Christoph Hofmann è l’uomo che ha trasformato lo champagne in uno show. Fondatore e CEO di D. Rock Champagne, negli ultimi anni ha costruito uno dei brand più riconoscibili del lusso internazionale, fondendo alta gamma, design estremo e una visione precisa del concetto di celebrazione. Tanto che artisti del calibro di Andrea Bocelli, Rita Ora, Will Smith e Stefano Dolce e Domenico Gabbana, solo per citarne alcuni, ormai non possono più rinunciare alle sue bollicine.
Imprenditore tedesco con formazione economica, Hoffman ha scelto di rompere le regole: per lui lo champagne non è solo vino, ma status symbol, oggetto iconico, esperienza totale. D. Rock Champagne nasce da questa intuizione radicale. Al centro del progetto non c’è soltanto la qualità del prodotto, ma l’impatto visivo. Le bottiglie, in vetro nero opaco, vengono decorate a mano con oltre mille cristalli sintetici Luk-Dymand, trasformandosi in veri e propri gioielli. Non semplici contenitori, ma pezzi scenografici pensati per tavoli esclusivi, club di lusso, feste private e notti in cui l’eccesso diventa linguaggio. È qui che il brand incontra il mondo delle celebrity, che lo adottano come simbolo di distinzione e teatralità. Uno scenario che a breve si concretizzerà anche in Italia, visto che il marchio sta per sbarcare proprio nel Bel Paese.
Dietro l’estetica, però, c’è anche la tradizione. D. Rock Champagne affonda le radici nella Champagne francese, con cuvée basate su Chardonnay e Pinot Noir e una gamma che spazia dal Brut al Blanc de Blancs fino al Rosé. A rendere il marchio ancora più iconico sono i formati fuori scala: bottiglie monumentali che arrivano fino a 60 litri, presentate come tra le più grandi bottiglie decorative di champagne al mondo. Lusso portato all’estremo, ma sempre controllato, calibrato, consapevole.

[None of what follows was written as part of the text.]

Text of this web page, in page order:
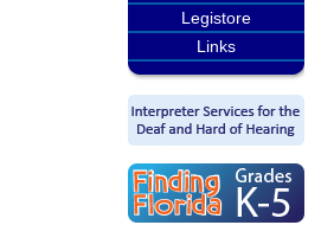
Legistore
Links
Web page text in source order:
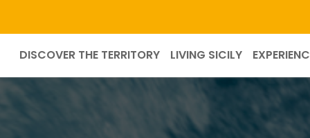
DISCOVER THE TERRITORY LIVING SICILY

La figura di Christoph Hofmann è ormai parte integrante del circuito internazionale degli eventi glamour. Il suo nome compare in gala, manifestazioni lifestyle e concorsi di bellezza, dove D. Rock Champagne diventa presenza fissa e segno di esclusività. In più occasioni Hoffman è stato coinvolto personalmente come ospite o membro di giurie, rafforzando l’immagine di un brand che non si limita a essere servito, ma che partecipa attivamente alla messa in scena del lusso globale. Christoph Hoffman non è soltanto un produttore di champagne. È un regista dell’immaginario del lusso contemporaneo.